Restructuring fixes that actually work
1. Precompute in pre_randomize / move work out of the solver
class fix_precompute;
rand bit [31:0] addr;
bit [31:0] base; // state var — frozen input
bit [31:0] region_tbl[8]; // lookup table, filled procedurally
function void pre_randomize();
base = select_base_region(); // arbitrary procedural code
endfunction
constraint c {
// solver sees base as a CONSTANT — cheap interval math
addr inside {[base : base + 32'h0FFF]};
}
endclassAnything computable without the solver — region selection, weight tables, derived parameters — belongs in pre_randomize() or plain test code, entering constraints as frozen state. Lookup tables replace arithmetic: instead of constraining size * stride == span (rand*rand), pick an index and read both legal values from a precomputed table of valid pairs.

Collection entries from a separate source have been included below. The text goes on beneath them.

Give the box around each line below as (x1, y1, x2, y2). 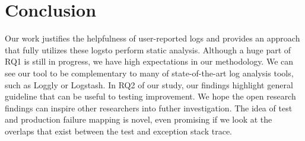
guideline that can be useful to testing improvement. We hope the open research (5, 90, 296, 102)
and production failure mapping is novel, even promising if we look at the (5, 113, 272, 126)
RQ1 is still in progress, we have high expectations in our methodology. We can (5, 55, 294, 68)
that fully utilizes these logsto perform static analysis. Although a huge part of (5, 43, 291, 56)
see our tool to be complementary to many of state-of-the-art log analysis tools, (5, 66, 294, 79)
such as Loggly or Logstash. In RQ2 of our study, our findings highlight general (5, 78, 293, 91)
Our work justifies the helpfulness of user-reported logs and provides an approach (5, 32, 300, 44)
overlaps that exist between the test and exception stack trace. (5, 124, 232, 137)

2. Narrow fields and replace nonlinear forms
class fix_shapes;
rand bit [7:0] pages; // was bit [31:0] — narrow to need
rand bit [2:0] stride_sel;
bit [15:0] stride_tbl[8] = '{1,2,4,8,16,32,64,128};
constraint c {
// was: stride inside {1,2,4,...} && total == pages * stride
// now: stride is a table lookup; multiply is gone from
// the solver entirely
pages inside {[1:200]};
}
function bit [15:0] stride(); return stride_tbl[stride_sel]; endfunction
endclass3. Split one giant randomize into stages
When a container couples hundreds of variables but the real dependencies are layered, split the solve: randomize configuration first, then randomize payloads with the config frozen as state. You lose only constraints that genuinely span the cut — and those you re-express on the second call via with clauses referencing the now-frozen stage-1 results. Use randomize(subset_var) argument lists to scope a call to specific variables when stages share a class.
Interview angle
What interviewers probe
"Which constraints are expensive?" — expected: rand*rand multiply/divide/modulo, wide-vector arithmetic, big tight unique sets, cross-object webs; constant arithmetic is cheap.
"A test's generation loop got 100x slower after a constraint edit — first step?" — expected: run the simulator's constraint/solver profile, look at per-block time and retry counts; do not guess.

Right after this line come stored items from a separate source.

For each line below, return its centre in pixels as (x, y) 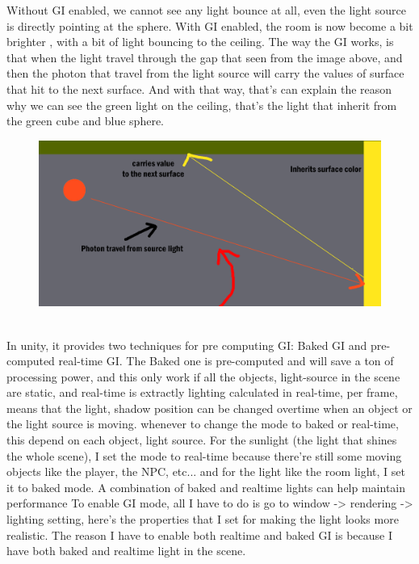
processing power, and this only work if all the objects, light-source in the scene (203, 376)
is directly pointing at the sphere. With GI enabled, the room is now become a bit (210, 25)
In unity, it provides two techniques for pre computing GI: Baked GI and (187, 345)
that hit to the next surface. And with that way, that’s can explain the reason (199, 88)
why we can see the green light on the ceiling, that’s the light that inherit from (202, 105)
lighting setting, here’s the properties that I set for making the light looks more (203, 519)
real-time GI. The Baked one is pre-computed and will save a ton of (226, 361)
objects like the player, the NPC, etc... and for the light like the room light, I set (206, 471)
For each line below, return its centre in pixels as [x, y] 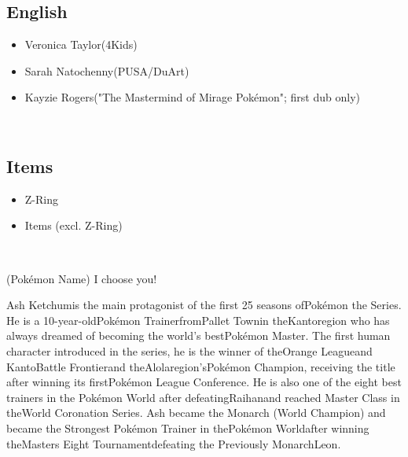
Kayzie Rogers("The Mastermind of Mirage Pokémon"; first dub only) [192, 97]
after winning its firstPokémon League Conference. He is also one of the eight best [204, 382]
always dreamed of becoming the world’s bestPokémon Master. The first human [198, 335]
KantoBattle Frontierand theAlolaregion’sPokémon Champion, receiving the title [201, 366]
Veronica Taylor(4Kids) [81, 44]
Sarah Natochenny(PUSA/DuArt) [107, 70]
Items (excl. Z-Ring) [74, 225]
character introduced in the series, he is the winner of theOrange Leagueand [189, 350]
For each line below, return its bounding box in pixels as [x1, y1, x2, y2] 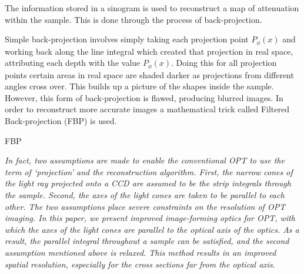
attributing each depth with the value [5, 56, 141, 69]
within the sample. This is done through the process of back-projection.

"How do you fix a slow randomize?" — expected: precompute to state vars in pre_randomize, replace nonlinear relations with lookup tables, narrow field widths, split staged randomize calls.
"Why is a*b==c hard but a*4==c easy?" — expected: constant multiply is a linear/shift relation propagated by intervals; rand*rand is factoring — search, not propagation.

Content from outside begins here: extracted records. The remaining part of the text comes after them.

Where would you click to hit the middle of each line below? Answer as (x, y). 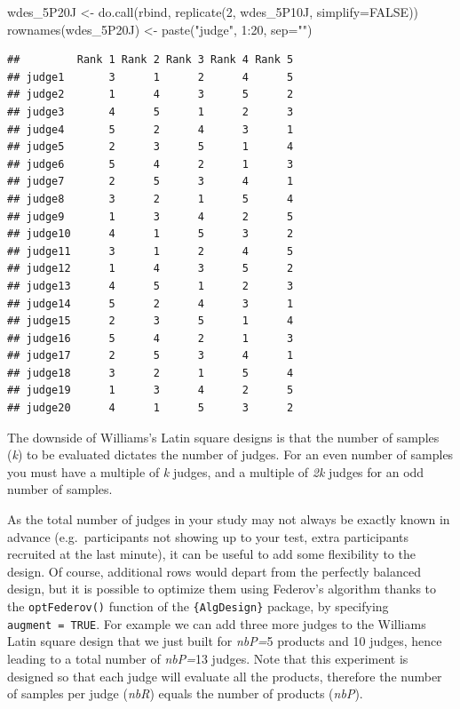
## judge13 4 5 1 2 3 (151, 286)
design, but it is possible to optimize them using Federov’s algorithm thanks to (222, 589)
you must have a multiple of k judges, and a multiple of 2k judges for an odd (216, 471)
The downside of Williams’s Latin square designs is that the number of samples (223, 437)
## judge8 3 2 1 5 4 (151, 199)
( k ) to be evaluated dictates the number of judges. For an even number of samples (230, 454)
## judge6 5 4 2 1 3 (151, 164)
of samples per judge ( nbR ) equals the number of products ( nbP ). (185, 693)
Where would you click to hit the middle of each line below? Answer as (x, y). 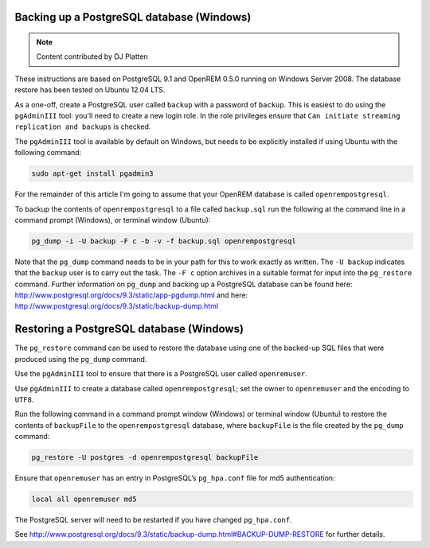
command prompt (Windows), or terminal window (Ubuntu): (113, 220)
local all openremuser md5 (84, 499)
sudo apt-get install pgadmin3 (93, 174)
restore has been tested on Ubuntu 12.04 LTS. (90, 90)
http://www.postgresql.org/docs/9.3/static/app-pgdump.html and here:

Mentioning retry counts as a profiling signal — not just solve time — is a senior tell: it shows you know failed-and-retried solves (soft constraints, randc interplay) are a hidden multiplier.
Key takeaways
Expensive shapes are predictable: rand*rand nonlinear arithmetic, rand modulo, wide vectors, big tight unique sets, cross-object coupling.
Profile before fixing — vendor solver-profile modes report per-block time and retry counts; guessing fails.
Move computable work to pre_randomize state vars and lookup tables — the solver should see constants, not derivations.
Narrow fields to the width the spec needs; width inflates every arithmetic relation's cost.
Split layered problems into staged randomize calls with earlier results frozen as state.
Common pitfalls
Constraining products/quotients of two rand variables when a lookup table of legal pairs would do.
32- or 64-bit fields for quantities that fit in 8 — every relation pays the width tax.
One mega-randomize over a deep object tree when dependencies are actually layered — fuse only what truly couples.
Optimizing by intuition without the solver profile — the hot constraint is rarely the one you suspect.
Ignoring retry counts — heavy soft-constraint or randc backtracking multiplies cost invisibly.